INSTRUCTIONS FOR THE TASK
The string "Daten" may appear in lines of the data; report how many lines contain it, with no other output.

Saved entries
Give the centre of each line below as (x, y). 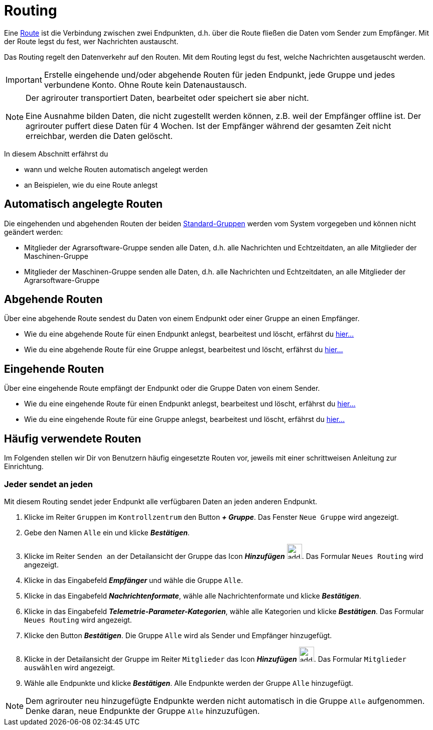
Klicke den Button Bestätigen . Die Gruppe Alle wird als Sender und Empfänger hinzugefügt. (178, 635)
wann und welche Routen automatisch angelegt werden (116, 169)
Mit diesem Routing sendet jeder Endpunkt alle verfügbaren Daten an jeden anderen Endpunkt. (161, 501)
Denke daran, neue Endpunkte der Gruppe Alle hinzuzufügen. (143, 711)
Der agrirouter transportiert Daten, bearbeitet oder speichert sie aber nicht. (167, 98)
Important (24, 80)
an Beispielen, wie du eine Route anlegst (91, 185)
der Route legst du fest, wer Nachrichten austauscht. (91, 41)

---

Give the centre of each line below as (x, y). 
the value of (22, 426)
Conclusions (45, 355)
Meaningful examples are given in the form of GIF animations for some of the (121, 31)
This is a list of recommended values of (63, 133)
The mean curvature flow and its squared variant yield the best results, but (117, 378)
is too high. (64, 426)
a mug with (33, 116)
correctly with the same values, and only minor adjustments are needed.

EXERCISE SOLUTION
2